[Exercise requirements] Transcribe every entry that follows, word for word, and omit the images.

--- START ---

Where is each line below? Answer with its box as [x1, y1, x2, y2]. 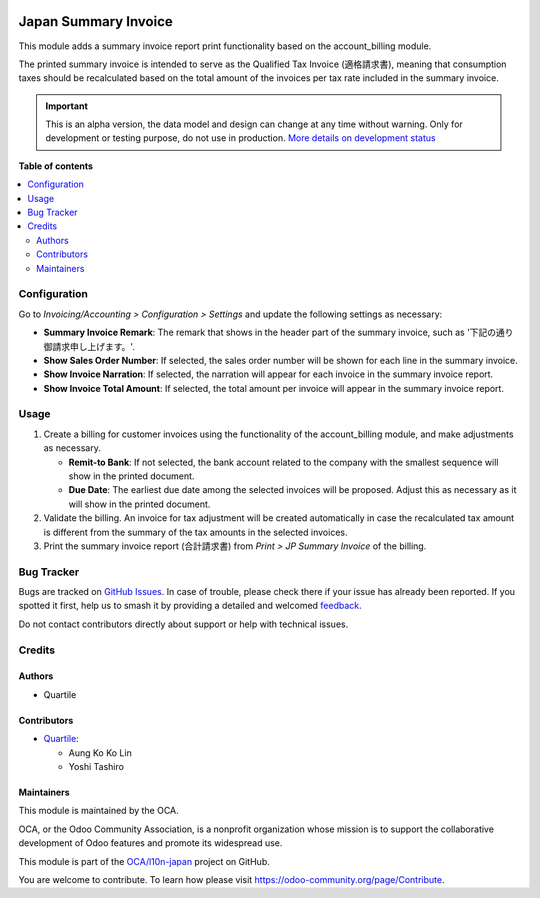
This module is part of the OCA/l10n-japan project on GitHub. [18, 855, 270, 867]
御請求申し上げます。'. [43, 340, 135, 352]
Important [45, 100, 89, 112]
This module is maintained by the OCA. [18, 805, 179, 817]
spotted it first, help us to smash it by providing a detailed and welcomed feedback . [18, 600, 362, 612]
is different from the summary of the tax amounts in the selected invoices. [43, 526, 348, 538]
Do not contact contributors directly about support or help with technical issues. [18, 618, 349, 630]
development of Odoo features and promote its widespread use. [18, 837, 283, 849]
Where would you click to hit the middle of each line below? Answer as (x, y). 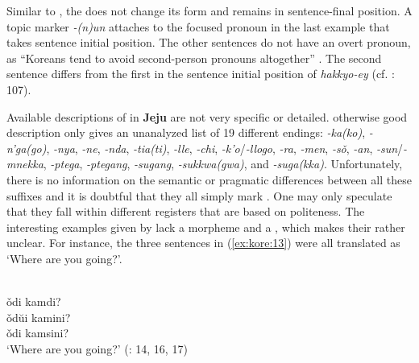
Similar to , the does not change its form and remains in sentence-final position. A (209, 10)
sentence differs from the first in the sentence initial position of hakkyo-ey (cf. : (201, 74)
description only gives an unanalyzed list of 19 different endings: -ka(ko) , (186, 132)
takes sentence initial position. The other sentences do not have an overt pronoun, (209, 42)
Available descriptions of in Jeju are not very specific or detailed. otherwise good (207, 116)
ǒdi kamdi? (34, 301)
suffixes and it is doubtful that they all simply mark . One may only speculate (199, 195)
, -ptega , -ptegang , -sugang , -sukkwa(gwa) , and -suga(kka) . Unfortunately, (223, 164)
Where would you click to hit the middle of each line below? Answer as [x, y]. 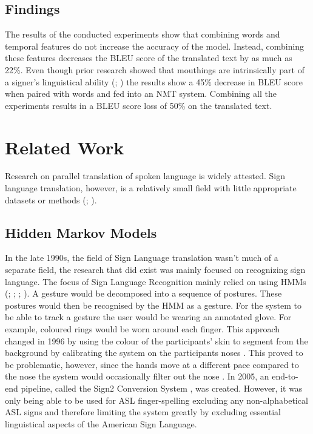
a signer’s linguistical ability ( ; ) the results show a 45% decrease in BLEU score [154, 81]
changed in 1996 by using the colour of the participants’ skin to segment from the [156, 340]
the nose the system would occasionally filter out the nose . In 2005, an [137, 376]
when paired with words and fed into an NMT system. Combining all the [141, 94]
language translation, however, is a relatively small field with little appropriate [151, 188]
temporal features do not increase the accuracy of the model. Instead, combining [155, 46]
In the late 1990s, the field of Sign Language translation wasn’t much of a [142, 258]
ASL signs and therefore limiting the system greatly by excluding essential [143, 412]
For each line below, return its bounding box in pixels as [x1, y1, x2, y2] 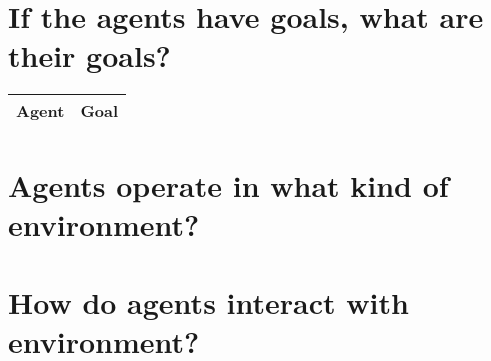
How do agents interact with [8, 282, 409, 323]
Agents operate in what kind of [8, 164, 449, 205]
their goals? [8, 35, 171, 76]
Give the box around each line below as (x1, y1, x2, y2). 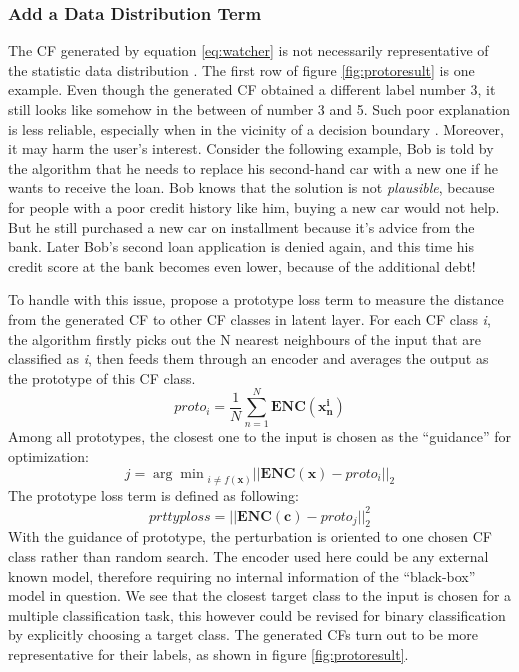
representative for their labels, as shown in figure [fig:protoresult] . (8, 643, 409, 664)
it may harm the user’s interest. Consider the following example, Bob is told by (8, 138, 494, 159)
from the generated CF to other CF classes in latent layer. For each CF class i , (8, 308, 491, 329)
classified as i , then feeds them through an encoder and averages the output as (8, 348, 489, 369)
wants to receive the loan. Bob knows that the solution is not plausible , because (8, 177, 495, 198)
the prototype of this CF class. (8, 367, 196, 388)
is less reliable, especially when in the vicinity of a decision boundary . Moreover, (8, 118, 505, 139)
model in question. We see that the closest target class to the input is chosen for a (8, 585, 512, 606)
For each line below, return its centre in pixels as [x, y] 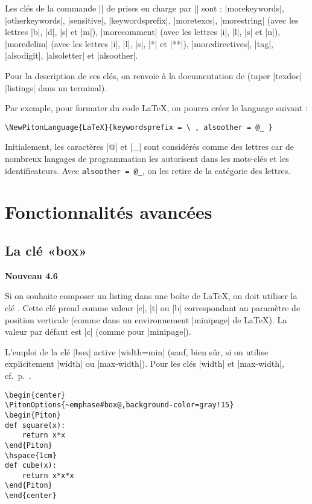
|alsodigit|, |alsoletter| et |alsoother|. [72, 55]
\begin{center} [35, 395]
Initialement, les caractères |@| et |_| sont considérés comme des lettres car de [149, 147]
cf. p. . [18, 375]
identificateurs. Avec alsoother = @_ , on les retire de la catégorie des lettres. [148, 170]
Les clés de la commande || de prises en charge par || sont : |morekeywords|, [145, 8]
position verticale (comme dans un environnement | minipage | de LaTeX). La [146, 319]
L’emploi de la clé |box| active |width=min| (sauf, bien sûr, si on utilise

--- END ---

[Expected answer]
Where is each line below? Answer with its box as [x1, y1, x2, y2]. 
This module is part of the OCA/l10n-japan project on GitHub. [18, 855, 270, 867]
御請求申し上げます。'. [43, 340, 135, 352]
Important [45, 100, 89, 112]
This module is maintained by the OCA. [18, 805, 179, 817]
spotted it first, help us to smash it by providing a detailed and welcomed feedback . [18, 600, 362, 612]
is different from the summary of the tax amounts in the selected invoices. [43, 526, 348, 538]
Do not contact contributors directly about support or help with technical issues. [18, 618, 349, 630]
development of Odoo features and promote its widespread use. [18, 837, 283, 849]
Where would you click to hit the middle of each line below? Answer as (x, y). 
Similar to , the does not change its form and remains in sentence-final position. A (209, 10)
sentence differs from the first in the sentence initial position of hakkyo-ey (cf. : (201, 74)
description only gives an unanalyzed list of 19 different endings: -ka(ko) , (186, 132)
takes sentence initial position. The other sentences do not have an overt pronoun, (209, 42)
Available descriptions of in Jeju are not very specific or detailed. otherwise good (207, 116)
ǒdi kamdi? (34, 301)
suffixes and it is doubtful that they all simply mark . One may only speculate (199, 195)
, -ptega , -ptegang , -sugang , -sukkwa(gwa) , and -suga(kka) . Unfortunately, (223, 164)
Where would you click to hit the middle of each line below? Answer as [x, y]. 
a signer’s linguistical ability ( ; ) the results show a 45% decrease in BLEU score [154, 81]
changed in 1996 by using the colour of the participants’ skin to segment from the [156, 340]
the nose the system would occasionally filter out the nose . In 2005, an [137, 376]
when paired with words and fed into an NMT system. Combining all the [141, 94]
language translation, however, is a relatively small field with little appropriate [151, 188]
temporal features do not increase the accuracy of the model. Instead, combining [155, 46]
In the late 1990s, the field of Sign Language translation wasn’t much of a [142, 258]
ASL signs and therefore limiting the system greatly by excluding essential [143, 412]
For each line below, return its bounding box in pixels as [x1, y1, x2, y2] 
How do agents interact with [8, 282, 409, 323]
Agents operate in what kind of [8, 164, 449, 205]
their goals? [8, 35, 171, 76]
Give the box around each line below as (x1, y1, x2, y2). 
representative for their labels, as shown in figure [fig:protoresult] . (8, 643, 409, 664)
it may harm the user’s interest. Consider the following example, Bob is told by (8, 138, 494, 159)
from the generated CF to other CF classes in latent layer. For each CF class i , (8, 308, 491, 329)
classified as i , then feeds them through an encoder and averages the output as (8, 348, 489, 369)
wants to receive the loan. Bob knows that the solution is not plausible , because (8, 177, 495, 198)
the prototype of this CF class. (8, 367, 196, 388)
is less reliable, especially when in the vicinity of a decision boundary . Moreover, (8, 118, 505, 139)
model in question. We see that the closest target class to the input is chosen for a (8, 585, 512, 606)
For each line below, return its centre in pixels as [x, y] 
|alsodigit|, |alsoletter| et |alsoother|. [72, 55]
\begin{center} [35, 395]
Initialement, les caractères |@| et |_| sont considérés comme des lettres car de [149, 147]
cf. p. . [18, 375]
identificateurs. Avec alsoother = @_ , on les retire de la catégorie des lettres. [148, 170]
Les clés de la commande || de prises en charge par || sont : |morekeywords|, [145, 8]
position verticale (comme dans un environnement | minipage | de LaTeX). La [146, 319]
L’emploi de la clé |box| active |width=min| (sauf, bien sûr, si on utilise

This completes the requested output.